Dear Casy, you can tell a blind man about the absence of oil in the soup but you can’t tell him about the absence of salt in the same soup. The success or otherwise of FG’s battle against insecurity can be seen even by a blind man. FG’s claim of success is more of propaganda, which aims at self-aggrandizement, image laundering and deceit of the gullible public. This is so because every day people are mowed down or kidnapped in droves, especially in the North-West flank of the country. Suggestion: War is not won on television, radio or on the pages of newspapers. FG should re-strategise, do less of talking and more of action for optimal results.

-Steve Okoye, Awka, 08036630731.        

Casmir, prayers to God are good because one recognizes the miraculous power of the supremacy of the Almighty God in every situation. However, the person who offers the prayers must have faith in the supremacy of the Supreme Being. And to have faith means that the person must observe all the commandments of the Supreme Being. Unfortunately, a leader who decides to offer 95% of what belongs to a nation to his own people, allows his people to terrorize other people and yet not punished by the law can’t be expecting a positive response from such prayers. Buhari should expect God to answer his prayers when he creates functional jobs, restructures Nigeria, builds industries, allows State Police, eschews religious and ethnic bias.

-Pharm. Okwuchukwu Njike, +234 803 885 4922

DearCasmir, the war against insecurity should not be channelled only against the shooting and bombing experienced. Social insecurity should also be fought through financial economy. We also address social protection for the girl child and woman by ending rape, wife beating, persuaded and ‘arrangee’ marriage and grant free education to all women from cradle to first degree.

– Cletus Frenchman, Enugu. +2349095385215

Casmir on the 27th of Oct. 1999, Zamfara and 11 other states in the north pressed the self-destruct button when they introduced Sharia due to their intolerant attitude to a newly elected Christian-led government in the person of Obasanjo. I told a friend back then that by this act the north had murdered sleep of which later events have vindicated me.
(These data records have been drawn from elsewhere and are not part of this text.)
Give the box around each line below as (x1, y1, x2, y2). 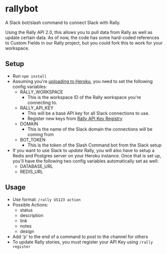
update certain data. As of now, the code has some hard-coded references (5, 34, 159, 40)
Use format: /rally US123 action (12, 196, 81, 202)
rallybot (5, 3, 38, 14)
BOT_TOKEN (19, 136, 46, 142)
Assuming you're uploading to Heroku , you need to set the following (12, 78, 153, 84)
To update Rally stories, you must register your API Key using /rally (12, 238, 153, 245)
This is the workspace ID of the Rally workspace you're (27, 94, 141, 100)
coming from (27, 131, 54, 137)
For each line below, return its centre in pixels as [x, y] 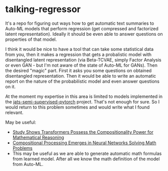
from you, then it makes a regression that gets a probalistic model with [78, 54]
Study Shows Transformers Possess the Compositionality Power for [83, 132]
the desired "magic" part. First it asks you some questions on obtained [78, 70]
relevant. [14, 112]
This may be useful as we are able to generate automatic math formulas [87, 153]
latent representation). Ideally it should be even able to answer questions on [84, 34]
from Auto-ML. [28, 164]
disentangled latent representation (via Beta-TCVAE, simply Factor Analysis [83, 60]
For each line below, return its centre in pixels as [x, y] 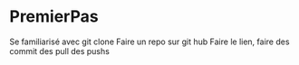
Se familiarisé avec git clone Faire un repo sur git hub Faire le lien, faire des [149, 42]
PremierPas [54, 17]
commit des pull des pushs [60, 51]

This University of Sharia now has faculty of Boko Haram with strong departments of bandits and herdsmen. PMB’s manifest righteousness is questionable. Until they recognise the secularity of the Nigerian nation, state police will not solve their challenges. 
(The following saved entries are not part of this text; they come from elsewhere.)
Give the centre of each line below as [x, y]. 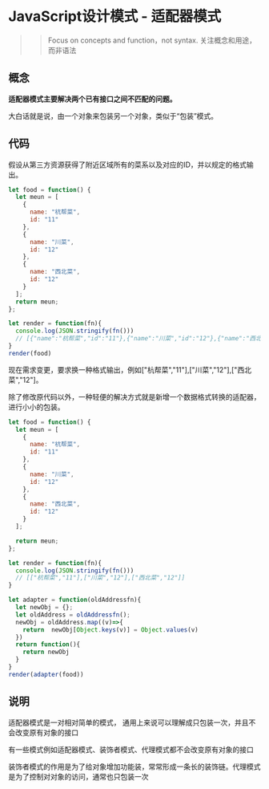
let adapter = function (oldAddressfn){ [75, 600]
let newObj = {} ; [44, 608]
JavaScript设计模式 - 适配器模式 [115, 16]
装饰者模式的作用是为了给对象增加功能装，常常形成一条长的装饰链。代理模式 [134, 767]
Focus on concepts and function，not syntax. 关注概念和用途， [152, 40]
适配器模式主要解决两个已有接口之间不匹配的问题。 [92, 99]
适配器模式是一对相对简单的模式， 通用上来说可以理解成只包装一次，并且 [128, 722]
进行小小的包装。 [36, 407]
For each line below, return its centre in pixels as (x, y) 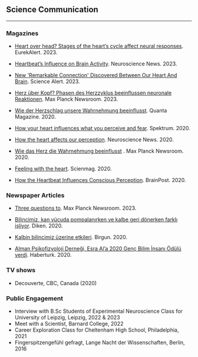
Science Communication (52, 10)
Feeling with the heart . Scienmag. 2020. (63, 169)
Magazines (22, 33)
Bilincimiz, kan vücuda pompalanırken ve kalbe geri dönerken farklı (96, 220)
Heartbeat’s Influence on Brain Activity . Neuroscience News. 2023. (96, 64)
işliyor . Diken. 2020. (39, 226)
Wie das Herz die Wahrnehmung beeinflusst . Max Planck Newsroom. (99, 151)
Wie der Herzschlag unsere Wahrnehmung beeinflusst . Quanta (91, 111)
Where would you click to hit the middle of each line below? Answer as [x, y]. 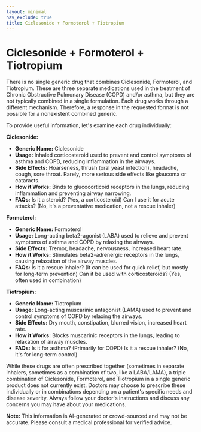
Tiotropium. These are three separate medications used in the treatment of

-Mike, Mushin Lagos, +2348161114572

DearCasy, Buhari’s prayers over Nigeria’s security challenges is akin to a man who set his father’s house on fire to hurt his brothers and sisters and rushed to fire fighters to help him put off the inferno. Buhari assumed office and handed the country over to his Fulani kinsmen both here and other parts of Africa to take over our ancestral lands that resulted in the present security quagmire. Almighty doesn’t answer Buhari type of prayers. He has to repent before his prayer request. He is the architect of our current misfortune.
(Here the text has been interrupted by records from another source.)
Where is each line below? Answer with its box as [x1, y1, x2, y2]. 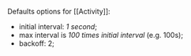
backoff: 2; [18, 39, 54, 48]
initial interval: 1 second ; [18, 22, 98, 31]
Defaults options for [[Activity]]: [7, 7, 111, 16]
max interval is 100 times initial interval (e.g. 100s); [18, 31, 183, 39]
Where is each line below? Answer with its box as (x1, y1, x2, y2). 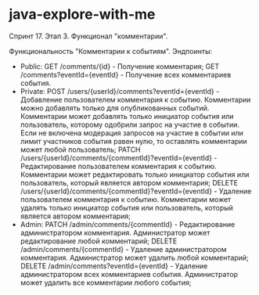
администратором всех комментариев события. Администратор (20, 269, 238, 279)
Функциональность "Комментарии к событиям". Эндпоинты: (9, 46, 213, 56)
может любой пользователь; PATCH (20, 145, 141, 154)
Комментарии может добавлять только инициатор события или (20, 111, 234, 121)
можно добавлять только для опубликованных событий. (20, 103, 210, 113)
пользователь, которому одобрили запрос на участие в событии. (20, 120, 240, 129)
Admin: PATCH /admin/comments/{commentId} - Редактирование (20, 219, 236, 228)
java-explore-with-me (9, 5, 156, 23)
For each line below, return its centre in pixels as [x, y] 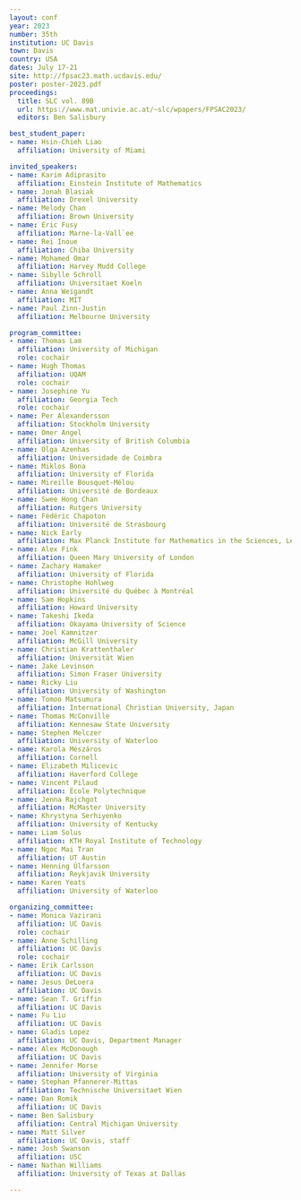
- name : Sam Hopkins [48, 600]
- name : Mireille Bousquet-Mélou [72, 483]
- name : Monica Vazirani [56, 915]
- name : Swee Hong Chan [54, 499]
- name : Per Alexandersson [60, 416]
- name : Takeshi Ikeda [52, 616]
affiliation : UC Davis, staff [73, 1140]
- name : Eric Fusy [43, 225]
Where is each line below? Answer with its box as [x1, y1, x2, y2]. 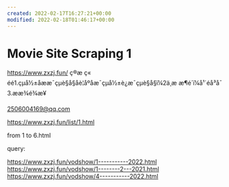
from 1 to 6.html [7, 131, 51, 140]
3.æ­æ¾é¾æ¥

-Eze Chima C. Lagos, +2347036225495

It’s biblical that faith without one’s belief and work is dead. The solution to Nigeria’s recurring security challenges must not be left to the vagaries of fate. On state police, there may be some salient points against it, namely its possible misapplication or use by state governors against their political opponents and pursuit of other personal agenda. But the merits of a state police that is founded on a solid legislation that prevents its abuse far outweigh its demerits. State police remains an integral aspect of a true federal setting, and indeed a veritable tool that can be used to stem the tide of insecurity at the state and grassroots levels.

-Edet Essien Esq. Cal South, 08037952470

Prayer without hard work is waste of time because God answers prayers if there is something on the table.